Figure 8: Evolution of the resonance peak with different applied heater powers of a 10-µm diameter RR with a 40-µm backside opening.
V. RESULTS AND DISCUSSION
The impact of the cavities is deduced by comparing the tuning powers of the rings with different cavity diameters to a reference ring without cavity. Table 2 summarizes the average tuning power and their standard deviation for the different cavities and for the reference ring, as well as the relative improvement of the cavity on the tuning power compared to the reference ring.
The measurements summarized in Figure 9 are in agreement with the simulations and show a vast reduction in the ring tuning power. For the 40 µm-cavity, the reduction is as important as 72%, while it is at 67% for the smaller 25 µmcavity. This improvement can be attributed to a better heat confinement in the ring and lower heat losses via conduction from the substrate acting as a heatsink, as suggested by the FEM simulations.

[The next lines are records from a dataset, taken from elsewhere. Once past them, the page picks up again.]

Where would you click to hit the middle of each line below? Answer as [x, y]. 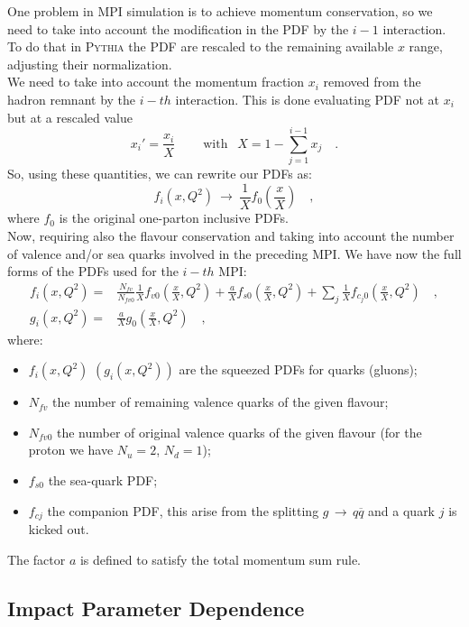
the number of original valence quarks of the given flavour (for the [239, 432]
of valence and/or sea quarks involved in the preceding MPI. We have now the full [234, 253]
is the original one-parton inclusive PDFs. [174, 218]
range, [426, 46]
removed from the [372, 82]
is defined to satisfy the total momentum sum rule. [220, 559]
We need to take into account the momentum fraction [156, 82]
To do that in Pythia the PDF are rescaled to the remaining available [201, 46]
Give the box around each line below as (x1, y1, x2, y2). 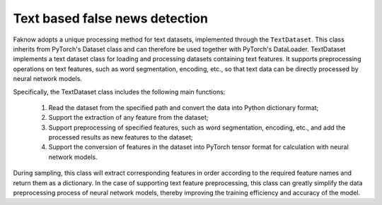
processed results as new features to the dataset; (48, 133, 193, 142)
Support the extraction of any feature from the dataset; (48, 113, 209, 122)
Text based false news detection (13, 11, 209, 26)
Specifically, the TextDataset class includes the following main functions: (13, 87, 226, 96)
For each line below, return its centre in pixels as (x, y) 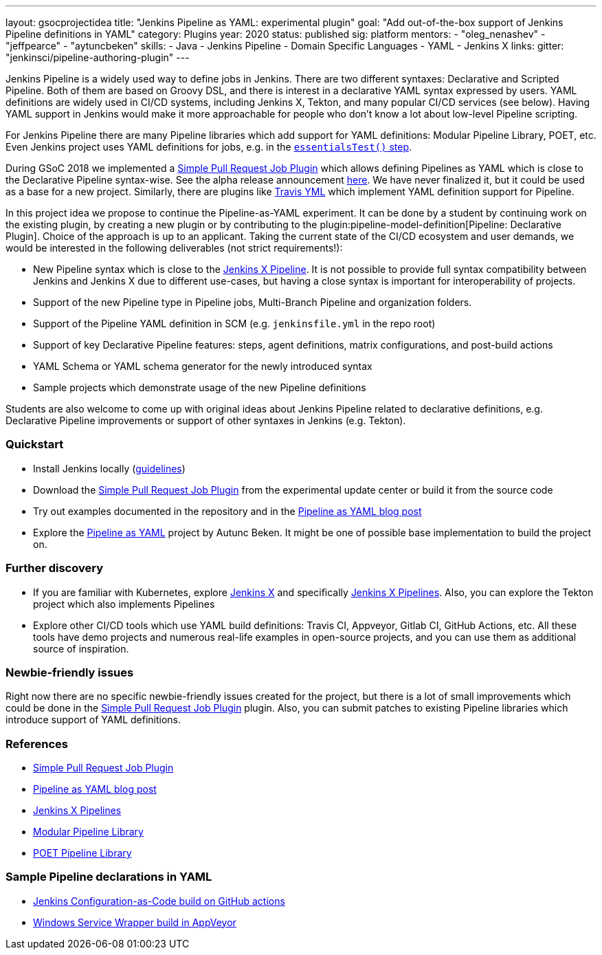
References (37, 744)
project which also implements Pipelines (124, 604)
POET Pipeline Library (82, 853)
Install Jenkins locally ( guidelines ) (109, 468)
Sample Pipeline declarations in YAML (109, 877)
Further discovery (55, 568)
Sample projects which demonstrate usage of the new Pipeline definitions (200, 387)
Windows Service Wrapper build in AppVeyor (135, 922)
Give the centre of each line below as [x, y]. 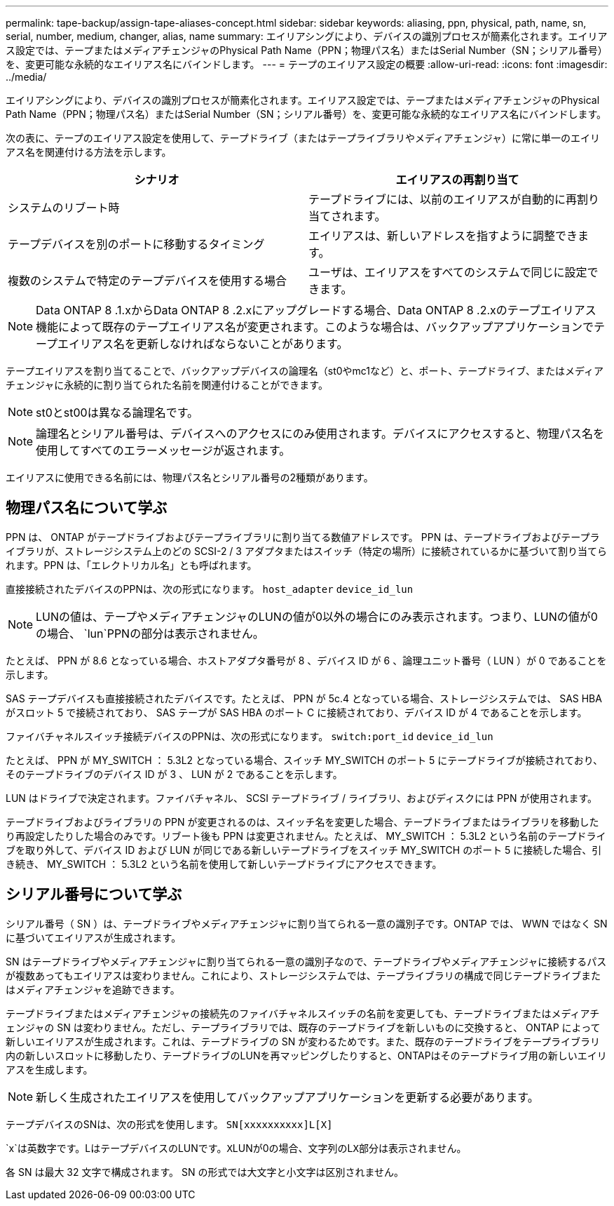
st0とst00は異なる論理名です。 [117, 413]
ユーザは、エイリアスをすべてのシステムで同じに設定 [448, 272]
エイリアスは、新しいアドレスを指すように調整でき [443, 236]
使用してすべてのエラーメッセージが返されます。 [163, 450]
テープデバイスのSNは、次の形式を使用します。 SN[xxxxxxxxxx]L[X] [169, 1124]
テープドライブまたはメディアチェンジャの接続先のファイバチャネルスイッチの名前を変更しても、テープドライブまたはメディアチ [303, 1013]
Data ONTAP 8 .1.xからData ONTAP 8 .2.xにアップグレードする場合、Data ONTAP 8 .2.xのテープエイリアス [316, 310]
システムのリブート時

Figure 9: Tuning power evolution with cavity diameter
VII. CONCLUSION
In this work, backside cavities have been successfully processed on silicon photonics wafers and evaluated. The developed process flow exhibits no incompatibly with a standard silicon photonics interposer process flow. These cavities allow to significantly lower power consumption for thermal tuning without undesirable changes in the ring behavior. It is shown that a 100 µm deep, 25 µm diameter cavity on a 10 µm ring reduces the tuning power needed by 67%, without changing the behavior of the ring, while a 40 µm cavity reduces the tuning power by 72%.
The Si/SiO2 selectivity of the etching process allows multiple cavity diameters to be etched in a single step, allowing flexibility in the design of the photonic front end and minimal engineering for the realization of the backside cavity.